What is needed
Your reply should hold every entry below exactly as written and none of the pictures.

*-*-*

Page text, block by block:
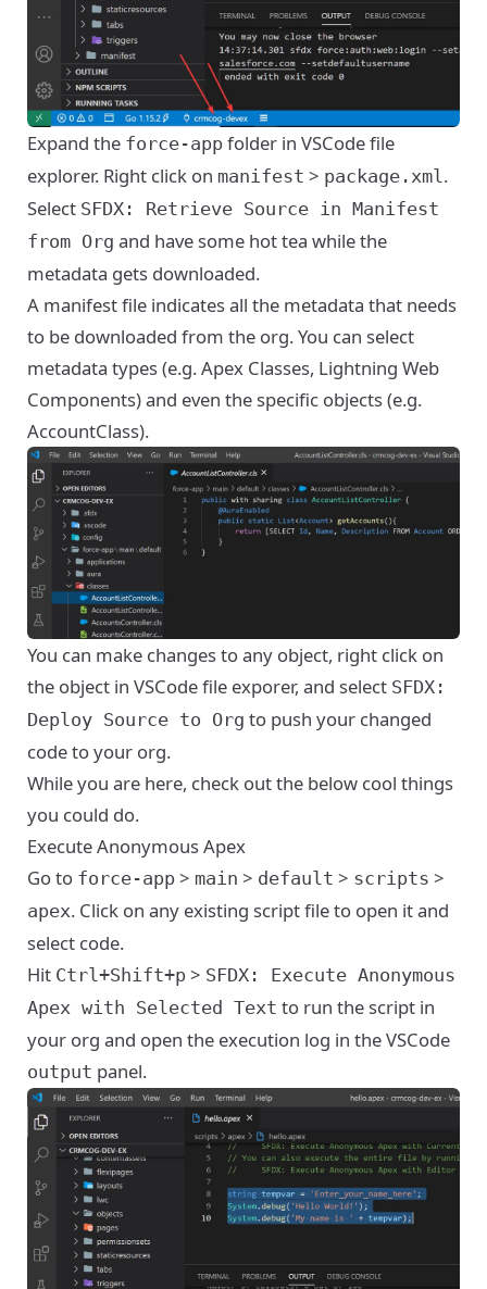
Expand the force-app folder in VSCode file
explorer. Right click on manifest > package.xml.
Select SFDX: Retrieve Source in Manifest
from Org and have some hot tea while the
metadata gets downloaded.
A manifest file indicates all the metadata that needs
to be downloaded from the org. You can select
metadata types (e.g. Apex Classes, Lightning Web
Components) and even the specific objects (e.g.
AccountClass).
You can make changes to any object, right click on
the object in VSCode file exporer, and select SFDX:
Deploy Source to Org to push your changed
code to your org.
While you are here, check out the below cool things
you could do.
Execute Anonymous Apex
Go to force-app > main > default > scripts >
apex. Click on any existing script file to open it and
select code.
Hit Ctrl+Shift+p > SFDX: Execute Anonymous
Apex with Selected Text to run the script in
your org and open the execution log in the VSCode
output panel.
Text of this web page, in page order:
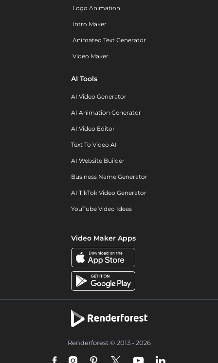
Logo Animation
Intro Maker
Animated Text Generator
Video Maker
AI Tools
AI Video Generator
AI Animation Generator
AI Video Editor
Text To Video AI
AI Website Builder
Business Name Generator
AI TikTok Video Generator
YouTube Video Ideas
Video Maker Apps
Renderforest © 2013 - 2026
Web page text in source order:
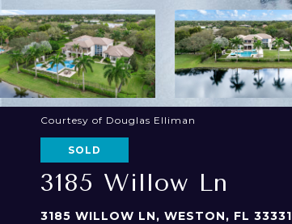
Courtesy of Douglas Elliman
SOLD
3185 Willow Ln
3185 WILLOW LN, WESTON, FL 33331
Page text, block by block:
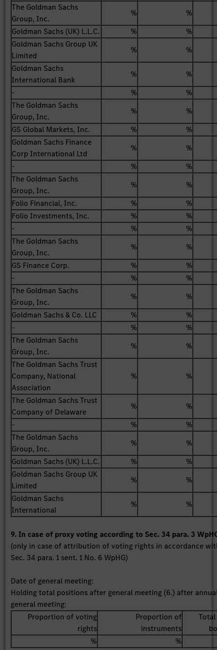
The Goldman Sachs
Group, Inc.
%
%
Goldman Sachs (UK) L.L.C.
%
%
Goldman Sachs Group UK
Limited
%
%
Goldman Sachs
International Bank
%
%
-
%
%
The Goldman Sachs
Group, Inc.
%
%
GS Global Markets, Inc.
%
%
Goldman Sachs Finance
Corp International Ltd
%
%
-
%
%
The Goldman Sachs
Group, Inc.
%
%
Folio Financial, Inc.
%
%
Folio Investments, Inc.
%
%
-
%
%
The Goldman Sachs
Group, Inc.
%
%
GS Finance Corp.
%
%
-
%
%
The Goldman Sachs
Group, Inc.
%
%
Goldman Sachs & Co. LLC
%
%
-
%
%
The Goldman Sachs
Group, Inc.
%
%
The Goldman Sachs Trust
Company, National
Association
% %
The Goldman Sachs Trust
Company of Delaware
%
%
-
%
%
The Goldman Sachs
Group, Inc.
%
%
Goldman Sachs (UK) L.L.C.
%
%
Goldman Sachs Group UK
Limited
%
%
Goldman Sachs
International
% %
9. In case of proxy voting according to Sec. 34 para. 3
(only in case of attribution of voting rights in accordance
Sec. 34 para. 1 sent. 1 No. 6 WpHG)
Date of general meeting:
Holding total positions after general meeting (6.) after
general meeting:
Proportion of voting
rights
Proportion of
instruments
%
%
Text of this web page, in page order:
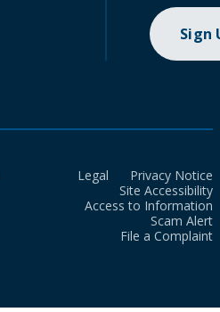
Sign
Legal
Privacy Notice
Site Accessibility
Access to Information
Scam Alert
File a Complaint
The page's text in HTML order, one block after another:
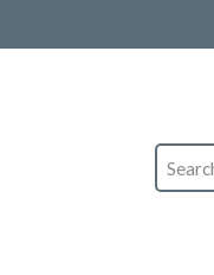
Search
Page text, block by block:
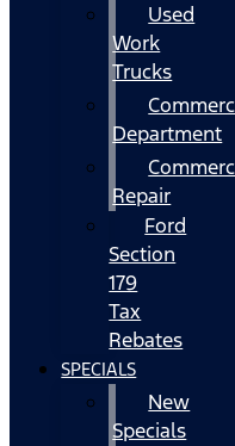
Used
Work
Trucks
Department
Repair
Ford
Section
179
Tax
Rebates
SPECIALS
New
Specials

*-*-*

Exercise response
Page text, block by block:
Expand the force-app folder in VSCode file
explorer. Right click on manifest > package.xml.
Select SFDX: Retrieve Source in Manifest
from Org and have some hot tea while the
metadata gets downloaded.
A manifest file indicates all the metadata that needs
to be downloaded from the org. You can select
metadata types (e.g. Apex Classes, Lightning Web
Components) and even the specific objects (e.g.
AccountClass).
You can make changes to any object, right click on
the object in VSCode file exporer, and select SFDX:
Deploy Source to Org to push your changed
code to your org.
While you are here, check out the below cool things
you could do.
Execute Anonymous Apex
Go to force-app > main > default > scripts >
apex. Click on any existing script file to open it and
select code.
Hit Ctrl+Shift+p > SFDX: Execute Anonymous
Apex with Selected Text to run the script in
your org and open the execution log in the VSCode
output panel.
Text of this web page, in page order:
Logo Animation
Intro Maker
Animated Text Generator
Video Maker
AI Tools
AI Video Generator
AI Animation Generator
AI Video Editor
Text To Video AI
AI Website Builder
Business Name Generator
AI TikTok Video Generator
YouTube Video Ideas
Video Maker Apps
Renderforest © 2013 - 2026
Web page text in source order:
Courtesy of Douglas Elliman
SOLD
3185 Willow Ln
3185 WILLOW LN, WESTON, FL 33331
Page text, block by block:
The Goldman Sachs
Group, Inc.
%
%
Goldman Sachs (UK) L.L.C.
%
%
Goldman Sachs Group UK
Limited
%
%
Goldman Sachs
International Bank
%
%
-
%
%
The Goldman Sachs
Group, Inc.
%
%
GS Global Markets, Inc.
%
%
Goldman Sachs Finance
Corp International Ltd
%
%
-
%
%
The Goldman Sachs
Group, Inc.
%
%
Folio Financial, Inc.
%
%
Folio Investments, Inc.
%
%
-
%
%
The Goldman Sachs
Group, Inc.
%
%
GS Finance Corp.
%
%
-
%
%
The Goldman Sachs
Group, Inc.
%
%
Goldman Sachs & Co. LLC
%
%
-
%
%
The Goldman Sachs
Group, Inc.
%
%
The Goldman Sachs Trust
Company, National
Association
% %
The Goldman Sachs Trust
Company of Delaware
%
%
-
%
%
The Goldman Sachs
Group, Inc.
%
%
Goldman Sachs (UK) L.L.C.
%
%
Goldman Sachs Group UK
Limited
%
%
Goldman Sachs
International
% %
9. In case of proxy voting according to Sec. 34 para. 3
(only in case of attribution of voting rights in accordance
Sec. 34 para. 1 sent. 1 No. 6 WpHG)
Date of general meeting:
Holding total positions after general meeting (6.) after
general meeting:
Proportion of voting
rights
Proportion of
instruments
%
%
Text of this web page, in page order:
Sign
Legal
Privacy Notice
Site Accessibility
Access to Information
Scam Alert
File a Complaint
The page's text in HTML order, one block after another:
Search
Page text, block by block:
Used
Work
Trucks
Department
Repair
Ford
Section
179
Tax
Rebates
SPECIALS
New
Specials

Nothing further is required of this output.